ACTIVITY: Please print, word for word, every line from the one that contains "(914) 263-8971 Email: antoinette.derose@raveis.com" through the last line of the records, and nothing else.

-------- DATA FOR THIS EXERCISE --------

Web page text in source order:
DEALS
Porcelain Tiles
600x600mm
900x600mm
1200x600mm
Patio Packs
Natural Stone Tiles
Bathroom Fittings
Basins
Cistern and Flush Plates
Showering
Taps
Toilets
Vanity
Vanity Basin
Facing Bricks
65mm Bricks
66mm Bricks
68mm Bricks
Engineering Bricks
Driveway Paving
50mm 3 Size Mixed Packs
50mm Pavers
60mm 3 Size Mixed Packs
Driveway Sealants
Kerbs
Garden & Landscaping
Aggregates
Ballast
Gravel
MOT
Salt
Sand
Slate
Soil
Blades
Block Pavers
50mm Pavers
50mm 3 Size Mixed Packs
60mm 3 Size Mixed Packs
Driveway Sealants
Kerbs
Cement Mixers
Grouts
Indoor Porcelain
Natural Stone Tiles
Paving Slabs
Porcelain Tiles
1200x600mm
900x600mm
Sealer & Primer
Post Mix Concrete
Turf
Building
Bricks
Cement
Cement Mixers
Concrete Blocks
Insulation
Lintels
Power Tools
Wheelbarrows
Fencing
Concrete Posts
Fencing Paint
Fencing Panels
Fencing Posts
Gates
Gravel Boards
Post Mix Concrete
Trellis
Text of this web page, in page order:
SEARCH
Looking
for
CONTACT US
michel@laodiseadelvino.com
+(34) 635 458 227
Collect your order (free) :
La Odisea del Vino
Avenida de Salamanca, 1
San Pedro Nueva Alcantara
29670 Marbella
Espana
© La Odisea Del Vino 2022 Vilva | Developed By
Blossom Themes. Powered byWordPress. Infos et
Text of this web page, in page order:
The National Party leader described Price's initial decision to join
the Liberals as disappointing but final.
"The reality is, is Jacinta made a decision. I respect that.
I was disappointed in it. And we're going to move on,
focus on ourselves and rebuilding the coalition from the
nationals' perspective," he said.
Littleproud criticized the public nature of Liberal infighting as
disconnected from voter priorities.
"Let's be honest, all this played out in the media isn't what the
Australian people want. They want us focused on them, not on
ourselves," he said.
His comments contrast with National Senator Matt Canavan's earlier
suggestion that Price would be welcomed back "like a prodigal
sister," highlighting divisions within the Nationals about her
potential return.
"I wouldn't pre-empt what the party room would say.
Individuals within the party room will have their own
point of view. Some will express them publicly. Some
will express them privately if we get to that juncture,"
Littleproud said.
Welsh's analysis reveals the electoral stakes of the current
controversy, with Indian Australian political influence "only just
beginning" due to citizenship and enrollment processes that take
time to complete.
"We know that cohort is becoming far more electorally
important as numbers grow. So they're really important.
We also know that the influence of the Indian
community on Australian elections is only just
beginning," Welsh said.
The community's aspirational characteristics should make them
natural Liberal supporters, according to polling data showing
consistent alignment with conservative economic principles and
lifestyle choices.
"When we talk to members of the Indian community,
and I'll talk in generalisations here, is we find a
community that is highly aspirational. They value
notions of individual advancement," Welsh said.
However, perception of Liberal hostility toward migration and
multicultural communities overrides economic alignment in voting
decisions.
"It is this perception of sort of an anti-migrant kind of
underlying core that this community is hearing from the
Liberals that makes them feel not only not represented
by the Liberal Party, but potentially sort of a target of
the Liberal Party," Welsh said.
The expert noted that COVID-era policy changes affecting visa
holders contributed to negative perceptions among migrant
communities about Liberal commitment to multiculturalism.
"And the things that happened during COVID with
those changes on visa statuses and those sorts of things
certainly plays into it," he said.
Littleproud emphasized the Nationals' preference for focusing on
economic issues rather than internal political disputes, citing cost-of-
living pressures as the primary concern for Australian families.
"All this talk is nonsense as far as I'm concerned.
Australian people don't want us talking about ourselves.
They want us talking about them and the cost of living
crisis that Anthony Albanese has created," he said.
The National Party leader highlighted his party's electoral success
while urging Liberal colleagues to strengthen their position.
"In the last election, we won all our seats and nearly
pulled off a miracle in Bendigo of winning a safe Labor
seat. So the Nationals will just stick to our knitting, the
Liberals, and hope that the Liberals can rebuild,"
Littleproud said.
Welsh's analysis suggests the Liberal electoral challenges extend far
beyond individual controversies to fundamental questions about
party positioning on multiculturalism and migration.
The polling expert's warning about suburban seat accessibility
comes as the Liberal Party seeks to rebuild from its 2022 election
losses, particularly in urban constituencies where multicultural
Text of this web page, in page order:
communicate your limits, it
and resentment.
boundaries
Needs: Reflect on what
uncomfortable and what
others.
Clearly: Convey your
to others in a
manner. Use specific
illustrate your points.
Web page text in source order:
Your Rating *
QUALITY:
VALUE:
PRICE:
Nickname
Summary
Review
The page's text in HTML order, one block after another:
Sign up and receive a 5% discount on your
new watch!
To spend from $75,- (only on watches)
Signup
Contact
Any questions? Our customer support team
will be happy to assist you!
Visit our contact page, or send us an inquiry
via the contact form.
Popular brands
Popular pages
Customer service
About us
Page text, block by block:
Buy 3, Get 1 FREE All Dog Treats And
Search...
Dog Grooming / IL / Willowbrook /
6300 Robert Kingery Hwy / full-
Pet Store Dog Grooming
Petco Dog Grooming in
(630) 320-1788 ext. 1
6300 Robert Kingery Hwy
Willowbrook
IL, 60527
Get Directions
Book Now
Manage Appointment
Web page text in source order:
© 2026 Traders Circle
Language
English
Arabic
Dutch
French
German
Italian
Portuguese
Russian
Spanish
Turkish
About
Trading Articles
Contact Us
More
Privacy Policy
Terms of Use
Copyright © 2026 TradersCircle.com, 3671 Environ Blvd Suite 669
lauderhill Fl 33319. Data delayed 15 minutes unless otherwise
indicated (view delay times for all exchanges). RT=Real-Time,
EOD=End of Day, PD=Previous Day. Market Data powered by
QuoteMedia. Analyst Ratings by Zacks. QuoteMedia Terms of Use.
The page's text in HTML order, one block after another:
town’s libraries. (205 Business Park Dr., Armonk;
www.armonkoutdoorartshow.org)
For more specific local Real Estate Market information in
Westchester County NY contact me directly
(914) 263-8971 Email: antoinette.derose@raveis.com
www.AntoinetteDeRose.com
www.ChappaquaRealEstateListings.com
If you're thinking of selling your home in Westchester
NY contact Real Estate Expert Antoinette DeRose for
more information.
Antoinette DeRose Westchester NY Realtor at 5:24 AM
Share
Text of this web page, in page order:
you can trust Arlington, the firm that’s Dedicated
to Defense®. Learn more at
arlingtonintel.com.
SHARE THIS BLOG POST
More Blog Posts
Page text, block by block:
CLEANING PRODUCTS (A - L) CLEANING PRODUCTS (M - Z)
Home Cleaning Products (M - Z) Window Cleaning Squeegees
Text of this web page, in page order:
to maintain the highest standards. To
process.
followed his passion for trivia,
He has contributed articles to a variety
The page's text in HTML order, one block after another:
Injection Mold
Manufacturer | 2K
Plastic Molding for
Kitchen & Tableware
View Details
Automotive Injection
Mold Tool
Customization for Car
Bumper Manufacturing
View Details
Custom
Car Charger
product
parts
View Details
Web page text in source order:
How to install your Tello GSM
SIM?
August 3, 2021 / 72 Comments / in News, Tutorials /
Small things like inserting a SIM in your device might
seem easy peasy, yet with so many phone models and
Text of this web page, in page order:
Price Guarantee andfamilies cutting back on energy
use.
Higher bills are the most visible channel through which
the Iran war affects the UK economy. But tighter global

--------

ANSWER SECTION:
(914) 263-8971 Email: antoinette.derose@raveis.com
www.AntoinetteDeRose.com
www.ChappaquaRealEstateListings.com
If you're thinking of selling your home in Westchester
NY contact Real Estate Expert Antoinette DeRose for
more information.
Antoinette DeRose Westchester NY Realtor at 5:24 AM
Share
Text of this web page, in page order:
you can trust Arlington, the firm that’s Dedicated
to Defense®. Learn more at
arlingtonintel.com.
SHARE THIS BLOG POST
More Blog Posts
Page text, block by block:
CLEANING PRODUCTS (A - L) CLEANING PRODUCTS (M - Z)
Home Cleaning Products (M - Z) Window Cleaning Squeegees
Text of this web page, in page order:
to maintain the highest standards. To
process.
followed his passion for trivia,
He has contributed articles to a variety
The page's text in HTML order, one block after another:
Injection Mold
Manufacturer | 2K
Plastic Molding for
Kitchen & Tableware
View Details
Automotive Injection
Mold Tool
Customization for Car
Bumper Manufacturing
View Details
Custom
Car Charger
product
parts
View Details
Web page text in source order:
How to install your Tello GSM
SIM?
August 3, 2021 / 72 Comments / in News, Tutorials /
Small things like inserting a SIM in your device might
seem easy peasy, yet with so many phone models and
Text of this web page, in page order:
Price Guarantee andfamilies cutting back on energy
use.
Higher bills are the most visible channel through which
the Iran war affects the UK economy. But tighter global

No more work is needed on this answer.